• Source records
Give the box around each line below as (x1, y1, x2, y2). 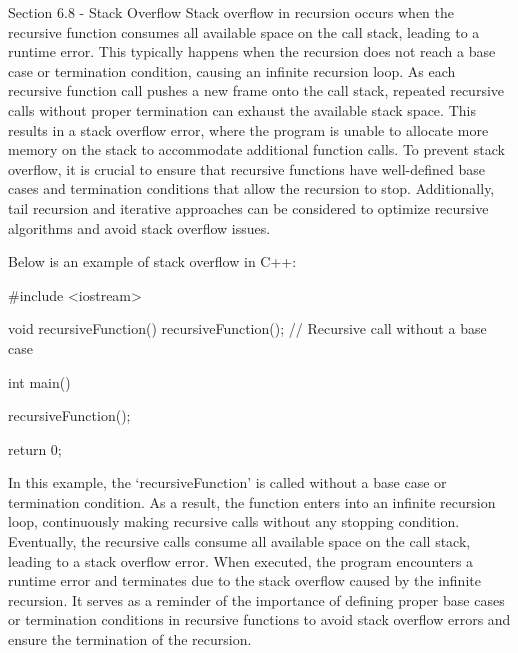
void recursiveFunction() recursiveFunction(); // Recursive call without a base (8, 318, 487, 339)
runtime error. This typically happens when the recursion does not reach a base (8, 41, 496, 62)
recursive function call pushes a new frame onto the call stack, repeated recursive (8, 80, 505, 101)
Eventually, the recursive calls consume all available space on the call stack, (8, 531, 471, 552)
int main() (8, 371, 71, 392)
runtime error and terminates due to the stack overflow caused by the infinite (8, 570, 481, 591)
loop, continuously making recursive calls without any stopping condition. (8, 511, 460, 532)
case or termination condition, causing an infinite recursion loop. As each (8, 60, 456, 81)
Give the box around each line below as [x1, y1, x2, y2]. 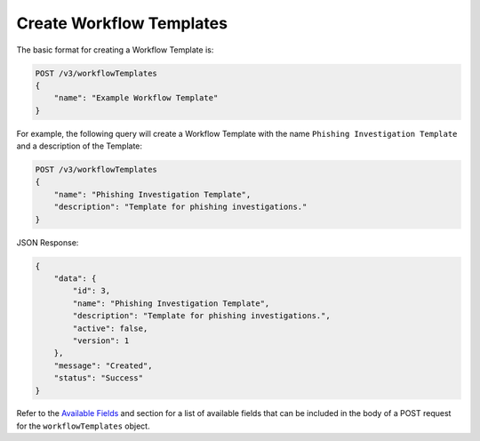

• Task objective
Please retype the material in full, exactly as it reads, apart from the images.

• Your response
Give the box around each line below as (x1, y1, x2, y2). 
void recursiveFunction() recursiveFunction(); // Recursive call without a base (8, 318, 487, 339)
runtime error. This typically happens when the recursion does not reach a base (8, 41, 496, 62)
recursive function call pushes a new frame onto the call stack, repeated recursive (8, 80, 505, 101)
Eventually, the recursive calls consume all available space on the call stack, (8, 531, 471, 552)
int main() (8, 371, 71, 392)
runtime error and terminates due to the stack overflow caused by the infinite (8, 570, 481, 591)
loop, continuously making recursive calls without any stopping condition. (8, 511, 460, 532)
case or termination condition, causing an infinite recursion loop. As each (8, 60, 456, 81)
Give the box around each line below as [x1, y1, x2, y2]. 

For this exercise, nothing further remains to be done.